- **TASK GOAL**
Could you reproduce the entries exactly, omitting every picture?

Stored items:
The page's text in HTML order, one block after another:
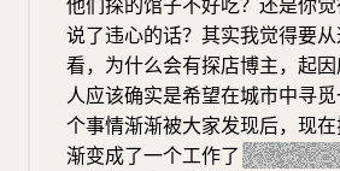
说了违心的话？其实我觉得要
看，为什么会有探店博主，起
人应该确实是希望在城市中寻
个事情渐渐被大家发现后，现
渐变成了一个工作了（无论是
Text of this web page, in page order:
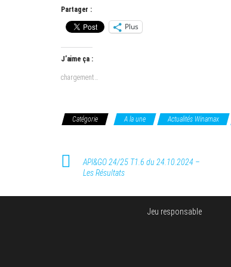
Partager :
Plus
J’aime ça :
chargement…
Catégorie A la une Actualités Winamax
API&GO 24/25 T1.6 du 24.10.2024 –
Les Résultats
Jeu responsable
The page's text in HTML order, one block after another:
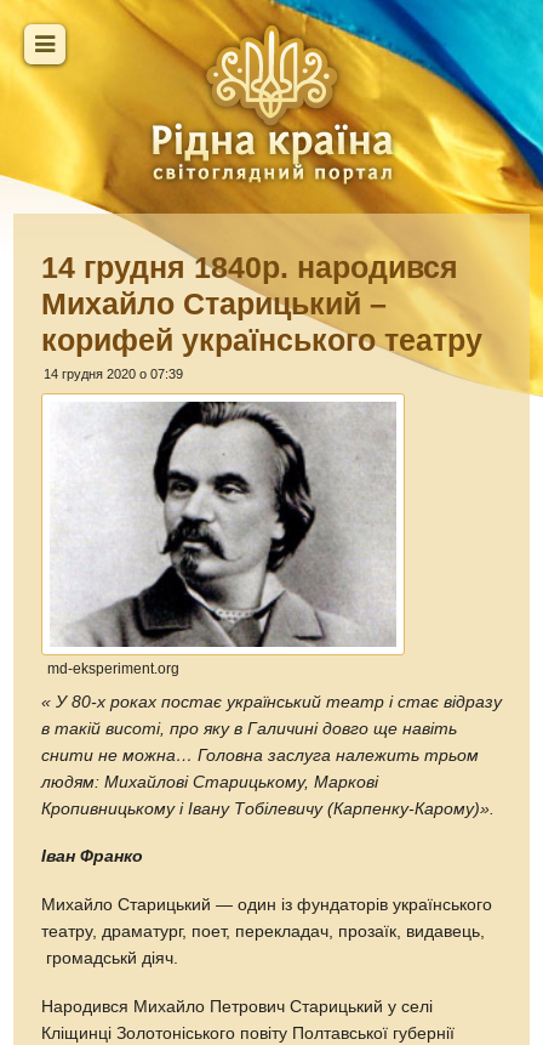
14 грудня 1840р. народився
Михайло Старицький –
корифей українського театру
14 грудня 2020 о 07:39
md-eksperiment.org
« У 80-х роках постає український театр і стає відразу
в такій висоті, про яку в Галичині довго ще навіть
снити не можна… Головна заслуга належить трьом
людям: Михайлові Старицькому,Маркові
Кропивницькому і Івану Тобілевичу (Карпенку-Карому)»
Іван Франко
Михайло Старицький — один із фундаторів українського
театру, драматург, поет, перекладач, прозаїк, видавець,
громадськй діяч.
Народився Михайло Петрович Старицький у селі
Кліщинці Золотоніського повіту Полтавської губернії
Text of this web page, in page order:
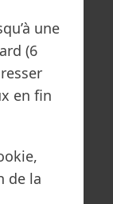
une
(6
en fin
de la
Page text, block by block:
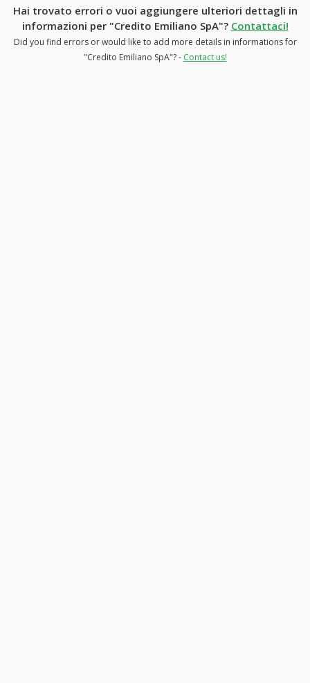
Hai trovato errori o vuoi aggiungere ulteriori dettagli in
informazioni per "Credito Emiliano SpA"? Contattaci!
Did you find errors or would like to add more details in informations for
"Credito Emiliano SpA"? - Contact us!
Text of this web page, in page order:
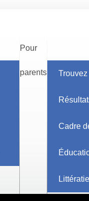
Pour
parents
Cadre
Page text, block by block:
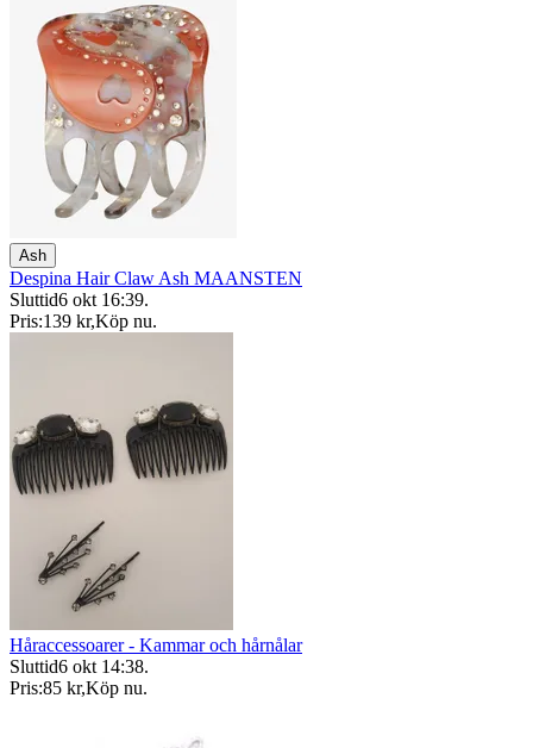
Ash
Despina Hair Claw Ash MAANSTEN
Sluttid6 okt 16:39.
Pris:139 kr,Köp nu.
Håraccessoarer - Kammar och hårnålar
Sluttid6 okt 14:38.
Pris:85 kr,Köp nu.

- **ANSWER SECTION**
The page's text in HTML order, one block after another:
说了违心的话？其实我觉得要
看，为什么会有探店博主，起
人应该确实是希望在城市中寻
个事情渐渐被大家发现后，现
渐变成了一个工作了（无论是
Text of this web page, in page order:
Partager :
Plus
J’aime ça :
chargement…
Catégorie A la une Actualités Winamax
API&GO 24/25 T1.6 du 24.10.2024 –
Les Résultats
Jeu responsable
The page's text in HTML order, one block after another:
14 грудня 1840р. народився
Михайло Старицький –
корифей українського театру
14 грудня 2020 о 07:39
md-eksperiment.org
« У 80-х роках постає український театр і стає відразу
в такій висоті, про яку в Галичині довго ще навіть
снити не можна… Головна заслуга належить трьом
людям: Михайлові Старицькому,Маркові
Кропивницькому і Івану Тобілевичу (Карпенку-Карому)»
Іван Франко
Михайло Старицький — один із фундаторів українського
театру, драматург, поет, перекладач, прозаїк, видавець,
громадськй діяч.
Народився Михайло Петрович Старицький у селі
Кліщинці Золотоніського повіту Полтавської губернії
Text of this web page, in page order:
une
(6
en fin
de la
Page text, block by block:
Hai trovato errori o vuoi aggiungere ulteriori dettagli in
informazioni per "Credito Emiliano SpA"? Contattaci!
Did you find errors or would like to add more details in informations for
"Credito Emiliano SpA"? - Contact us!
Text of this web page, in page order:
Pour
parents
Cadre
Page text, block by block:
Ash
Despina Hair Claw Ash MAANSTEN
Sluttid6 okt 16:39.
Pris:139 kr,Köp nu.
Håraccessoarer - Kammar och hårnålar
Sluttid6 okt 14:38.
Pris:85 kr,Köp nu.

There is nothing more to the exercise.